**Entries supplied**:

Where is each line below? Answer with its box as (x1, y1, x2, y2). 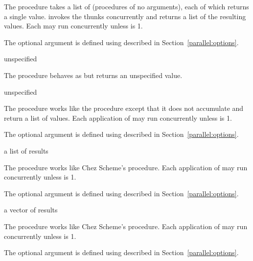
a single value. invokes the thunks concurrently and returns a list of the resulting (4, 11, 246, 21)
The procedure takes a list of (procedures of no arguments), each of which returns (4, 1, 249, 11)
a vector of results (4, 205, 58, 215)
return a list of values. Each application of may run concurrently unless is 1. (4, 112, 232, 123)
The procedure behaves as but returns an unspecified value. (4, 70, 183, 80)
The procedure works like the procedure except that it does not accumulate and (4, 103, 244, 113)
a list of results (4, 145, 48, 156)
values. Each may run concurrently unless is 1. (4, 21, 143, 31)
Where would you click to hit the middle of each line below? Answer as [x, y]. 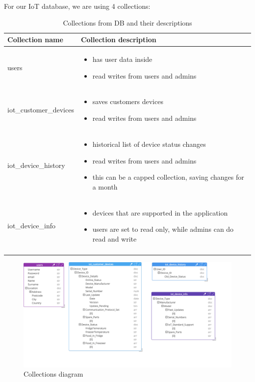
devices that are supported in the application [160, 212]
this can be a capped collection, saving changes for [168, 177]
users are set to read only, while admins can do [163, 229]
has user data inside [122, 59]
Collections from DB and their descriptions [127, 22]
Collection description [118, 40]
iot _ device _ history [36, 165]
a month [105, 186]
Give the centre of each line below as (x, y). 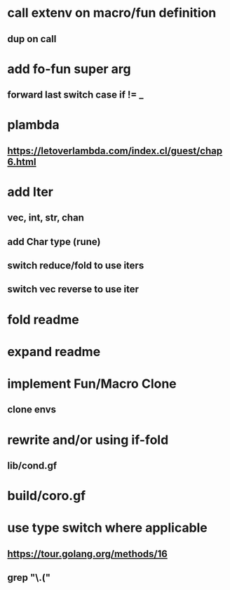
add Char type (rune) (54, 241)
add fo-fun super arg (69, 69)
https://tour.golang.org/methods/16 (88, 554)
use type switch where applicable (108, 528)
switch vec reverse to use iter (73, 289)
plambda (33, 125)
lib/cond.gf (32, 466)
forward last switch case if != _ (75, 95)
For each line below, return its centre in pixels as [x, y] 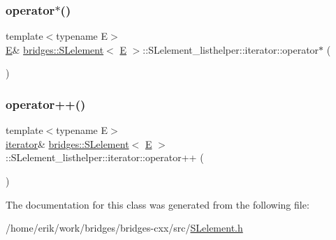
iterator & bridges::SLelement [67, 143]
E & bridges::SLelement [55, 49]
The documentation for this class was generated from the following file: [158, 204]
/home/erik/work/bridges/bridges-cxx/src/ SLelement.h [124, 228]
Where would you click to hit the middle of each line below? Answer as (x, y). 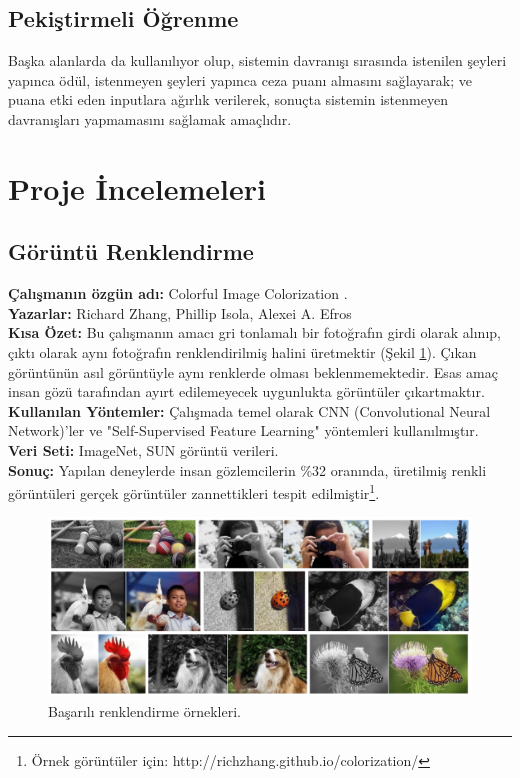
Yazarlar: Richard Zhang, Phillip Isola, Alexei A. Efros (180, 312)
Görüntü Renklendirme (131, 251)
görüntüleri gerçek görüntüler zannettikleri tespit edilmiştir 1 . (194, 491)
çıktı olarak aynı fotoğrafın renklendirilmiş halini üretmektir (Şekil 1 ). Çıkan (242, 351)
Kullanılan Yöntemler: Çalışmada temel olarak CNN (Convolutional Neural (249, 410)
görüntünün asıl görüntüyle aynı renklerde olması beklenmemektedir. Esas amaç (253, 371)
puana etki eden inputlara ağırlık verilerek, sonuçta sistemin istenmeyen (228, 99)
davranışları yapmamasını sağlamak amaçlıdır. (150, 118)
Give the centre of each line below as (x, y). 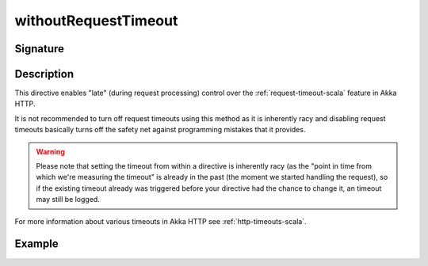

**What the task requires**: Print, exactly and with no pictures, the lines of the listing above starting at the one that has "Answer as [x, y]." and ending at the one that has "this can be", both included.

**Your solution**:
Where would you click to hit the middle of each line below? Answer as [x, y]. 
devices that are supported in the application [160, 212]
this can be a capped collection, saving changes for [168, 177]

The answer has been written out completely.